Ida Smedley Maclean (born Ida Smedley 14 June 1877, died 2 March 1944) was an English biochemist and the first woman admitted to the London Chemical Society.

Early life and education[edit]

Ida was born in Birmingham to William Smedley, a businessman, and Annie Elizabeth Duckworth. She was taught by her mother at home until the age of nine and lived in "a cultured and progressive home".[1] She was educated at King Edward VI High School for Girls, Birmingham from 1886 to 1896, when she won a scholarship and began her studies at Newnham College, Cambridge.[2] In the university's Natural Sciences Tripos she got a first class in part one and a second class in part two,[1] studying chemistry and physiology. After a two-year break, holding a Bathurst scholarship, in 1901 she undertook postgraduate research at the Central Technical College in London and later at the Royal Institution's Davy-Faraday Research Laboratory.

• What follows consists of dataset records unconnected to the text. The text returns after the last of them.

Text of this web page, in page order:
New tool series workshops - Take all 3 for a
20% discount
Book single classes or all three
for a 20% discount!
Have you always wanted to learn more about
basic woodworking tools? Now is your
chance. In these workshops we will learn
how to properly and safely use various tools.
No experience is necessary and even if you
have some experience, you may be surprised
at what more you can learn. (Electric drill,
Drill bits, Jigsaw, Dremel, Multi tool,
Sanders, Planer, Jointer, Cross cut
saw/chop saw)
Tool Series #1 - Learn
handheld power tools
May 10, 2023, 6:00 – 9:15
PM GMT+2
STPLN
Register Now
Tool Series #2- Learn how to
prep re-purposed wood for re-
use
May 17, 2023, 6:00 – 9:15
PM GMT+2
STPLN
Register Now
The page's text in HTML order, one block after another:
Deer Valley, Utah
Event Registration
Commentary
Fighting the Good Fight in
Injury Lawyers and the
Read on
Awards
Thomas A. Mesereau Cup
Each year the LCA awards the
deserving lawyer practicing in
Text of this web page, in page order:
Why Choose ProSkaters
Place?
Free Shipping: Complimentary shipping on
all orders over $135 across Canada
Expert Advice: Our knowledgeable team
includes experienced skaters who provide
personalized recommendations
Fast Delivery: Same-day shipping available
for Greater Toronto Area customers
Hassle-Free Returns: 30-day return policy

The University of London awarded her a D.Sc. in 1905.[2]

Academic career[edit]

In 1906 Maclean became an assistant lecturer in at the chemistry department of Manchester University, the department's first female staff member.[1] She taught there until 1910, as well as acting as a demonstrator in the women students' laboratories and researching the optical properties of organic compounds.[2] In 1910, supported by one of the first Beit fellowships, she began her work in biochemistry at the Lister Institute of Preventive Medicine, receiving the American Association of University Women's Ellen Richards prize for her research.[1] She married Hugh Maclean, a co-worker at the Lister Institute, on 28 March 1913;[2][3] the couple had a son and a daughter.[1] During World War I she worked at the Admiralty in areas such as gas warfare and the large-scale production of acetone by fermentation.[2]

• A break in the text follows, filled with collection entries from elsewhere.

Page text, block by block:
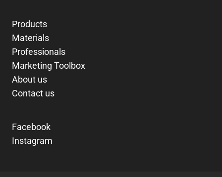
Products
Materials
Professionals
Marketing Toolbox
About us
Contact us
Facebook
Instagram
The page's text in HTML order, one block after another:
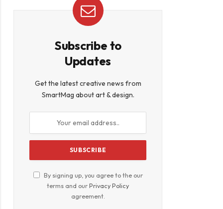
Subscribe to
Updates
Get the latest creative news from
SmartMag about art & design.
By signing up, you agree to the our
terms and ourPrivacy Policy
agreement.

Between 1920 and 1941 Maclean published in the Biochemical Journal approximately thirty papers, many in collaboration, on her particular interests, namely the role of fatty acids in animals and the synthesis of fats from carbohydrates.[1] In 1927 she co-authored with Hugh the second edition of his book The Lipins.[2] She came to be regarded as an authority on biochemistry, and her 1943 monograph The Metabolism of Fat was the first published of Methuen's series Monographs on Biochemical Subjects.[1]

Women's rights[edit]

Maclean worked hard to improve the status of women in universities and was among the founders of the British Federation of University Women in 1907. Having been made a fellow of the Royal Institute of Chemistry in 1918, in 1920 she became the first woman to be formally admitted to the London Chemical Society.[1] From 1931 to 1934 she was on the council of the London Chemical Society and from 1929 to 1935 she was president of the British Federation of University Women, which later named a research fellowship for women after her. From 1941 to 1944 she was on the women's appointments board of the University of Cambridge.[1]

Death[edit]

She died on 2 March 1944 at University College Hospital in London. Her body was cremated.[1]

References[edit]

  1. ^ a b c d e f g h i j Creese, Mary R. S. "Maclean, Ida Smedley". Oxford Dictionary of National Biography (online ed.). Oxford University Press. doi:10.1093/ref:odnb/37720. (Subscription or UK public library membership required.)
  2. ^ a b c d e f Haines, Catherine M. C. (2001). International Women in Science: a Biographical Dictionary to 1950. Santa Barbara, California: ABC-CLIO. pp. 189–190. ISBN 978-1-57607-090-1.
  3. ^ O'Connor, W.J. (1991). British Physiologists 1885–1914: a Biographical Dictionary. Manchester [England]: Manchester University Press. p. 419. ISBN 978-0-7190-3282-0.